Totok menambahkan, "Penyelidikan ini dimaksud untuk menentukan apakah peristiwa ini merupakan tindak pidana korupsi atau bukan," sambil menegaskan bahwa proses akan tetap berada dalam koridor hukum yang berlaku.
Analisis Pakar
Sebagai jurnalis investigasi, saya melihat dua hal penting yang terlewatkan dalam narasi resmi. Pertama, penggunaan seragam purnawirawan oleh Oegroseno bukan sekadar simbol kehormatan, melainkan strategi visual untuk menegaskan legitimasi moralnya di mata publik. Dalam konteks kasus Sepolwan, di mana dugaan korupsi melibatkan alokasi lahan publik, penampilan ini dapat menjadi upaya mengalihkan sorotan dari fakta material ke citra pribadi.
Kedua, pernyataan Kortas Tipidkor bahwa proses ini bukan kriminalisasi masih perlu dipertanyakan. Undangan klarifikasi yang dijadwalkan berulang kali, sekaligus penundaan yang diminta oleh Oegroseno, menandakan adanya tekanan politik di balik layar.
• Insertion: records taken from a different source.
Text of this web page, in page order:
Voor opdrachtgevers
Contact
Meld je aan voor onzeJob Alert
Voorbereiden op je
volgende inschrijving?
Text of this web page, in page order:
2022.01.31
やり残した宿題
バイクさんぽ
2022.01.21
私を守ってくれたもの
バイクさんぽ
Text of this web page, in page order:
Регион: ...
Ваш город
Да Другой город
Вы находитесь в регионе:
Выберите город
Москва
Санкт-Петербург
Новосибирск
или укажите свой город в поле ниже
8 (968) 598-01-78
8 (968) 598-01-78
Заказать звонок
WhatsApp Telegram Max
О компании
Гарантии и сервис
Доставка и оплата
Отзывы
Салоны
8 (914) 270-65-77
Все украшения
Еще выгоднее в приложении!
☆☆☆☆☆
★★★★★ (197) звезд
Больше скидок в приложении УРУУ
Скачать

Jika penyelidikan memang berlandaskan bukti kuat, mengapa belum ada penetapan tersangka atau penjelasan publik yang transparan? Ini menimbulkan dugaan adanya intervensi atau, setidaknya, keengganan institusi untuk mengungkap seluruh jaringan yang mungkin terlibat.
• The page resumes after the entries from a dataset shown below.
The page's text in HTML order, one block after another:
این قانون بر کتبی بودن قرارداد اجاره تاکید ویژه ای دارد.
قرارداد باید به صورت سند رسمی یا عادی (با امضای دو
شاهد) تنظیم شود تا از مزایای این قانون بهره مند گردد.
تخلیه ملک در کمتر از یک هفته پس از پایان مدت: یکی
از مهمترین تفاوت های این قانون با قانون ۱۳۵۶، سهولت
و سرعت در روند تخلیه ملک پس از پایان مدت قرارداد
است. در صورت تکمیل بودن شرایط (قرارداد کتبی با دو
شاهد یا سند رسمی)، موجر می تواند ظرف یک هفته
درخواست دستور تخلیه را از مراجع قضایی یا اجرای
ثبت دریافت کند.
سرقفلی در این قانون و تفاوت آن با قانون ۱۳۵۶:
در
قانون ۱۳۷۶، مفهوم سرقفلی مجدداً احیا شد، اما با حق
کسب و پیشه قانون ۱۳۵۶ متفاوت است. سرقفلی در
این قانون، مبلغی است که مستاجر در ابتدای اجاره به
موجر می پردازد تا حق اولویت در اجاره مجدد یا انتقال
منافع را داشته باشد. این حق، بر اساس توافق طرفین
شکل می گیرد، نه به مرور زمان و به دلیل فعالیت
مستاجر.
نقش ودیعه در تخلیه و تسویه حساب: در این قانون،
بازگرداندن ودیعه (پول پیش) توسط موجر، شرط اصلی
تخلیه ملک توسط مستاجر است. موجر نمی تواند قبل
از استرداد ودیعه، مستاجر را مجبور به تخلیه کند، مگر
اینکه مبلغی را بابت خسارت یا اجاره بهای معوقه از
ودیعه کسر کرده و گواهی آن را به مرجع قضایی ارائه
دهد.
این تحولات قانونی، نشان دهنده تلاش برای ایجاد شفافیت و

Selanjutnya, referensi pada LI (Laporan Informasi) dan Irwasum (Irbanus) harus dipertanggungjawabkan. Kedua dokumen ini sering menjadi ājembatanā administratif yang dapat dimanipulasi untuk menutupi alur dana atau aset. Tanpa audit independen, klaim Oegroseno bahwa proses sudah melalui Irwasum hanyalah pernyataan defensif yang belum terbukti.
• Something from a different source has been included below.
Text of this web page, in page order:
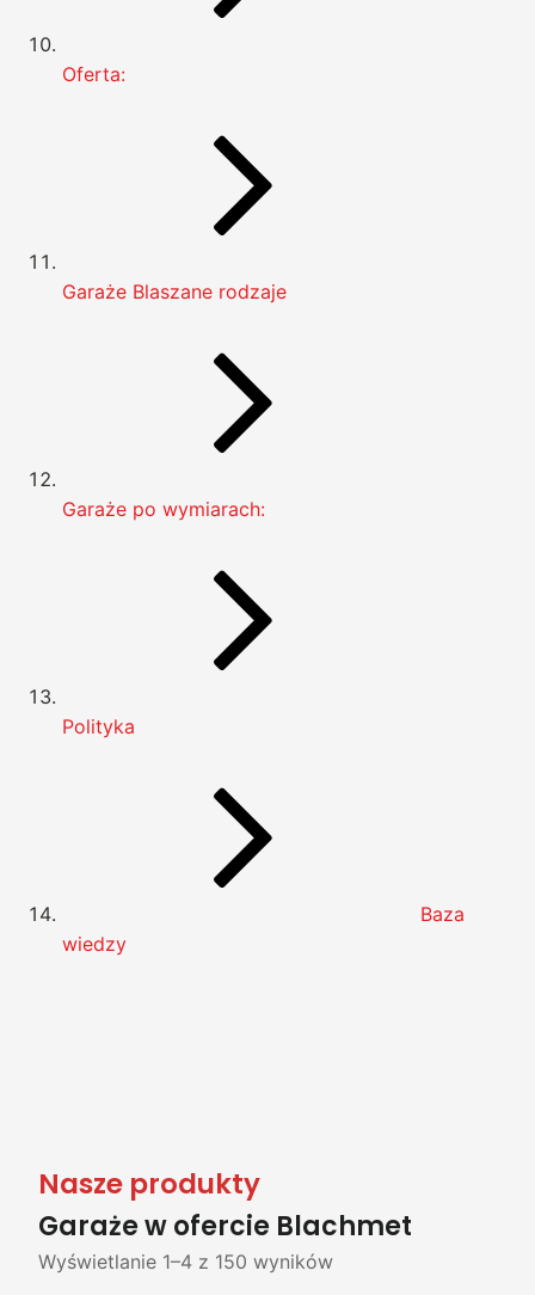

Terakhir, kasus ini menggarisbawahi lemahnya mekanisme akuntabilitas dalam pengadaan lahan milik institusi kepolisian. Pengadaan lahan Sepolwan pada 2011 masih menjadi luka terbuka, dan kehadiran mantan pejabat tinggi di Bareskrim seharusnya menjadi momentum untuk menuntut transparansi total, bukan sekadar formalitas klarifikasi. Publik berhak mengetahui apakah ada kepentingan pribadi atau jaringan korupsi yang masih mengendap di balik proses hibah tanah tersebut.
Pertanyaan yang Sering Diajukan (FAQ)
- Q: Mengapa Oegroseno memakai seragam purnawirawan saat ke Bareskrim?
A: Ia menjelaskan bahwa seragam tersebut mencerminkan status purnawirawan dan menegaskan kehadirannya sesuai undangan resmi. - Q: Apa dugaan utama dalam kasus lahan Sepolwan?
A: Dugaan korupsi dalam proses hibah dan pengadaan lahan untuk Sekolah Polisi Wanita yang melibatkan penyalahgunaan dana publik. - Q: Apakah klarifikasi ini berarti Oegroseno akan dijadikan tersangka?
A: Sampai kini belum ada penetapan tersangka; klarifikasi masih bersifat investigatif sesuai Pasal 16 KUHAP.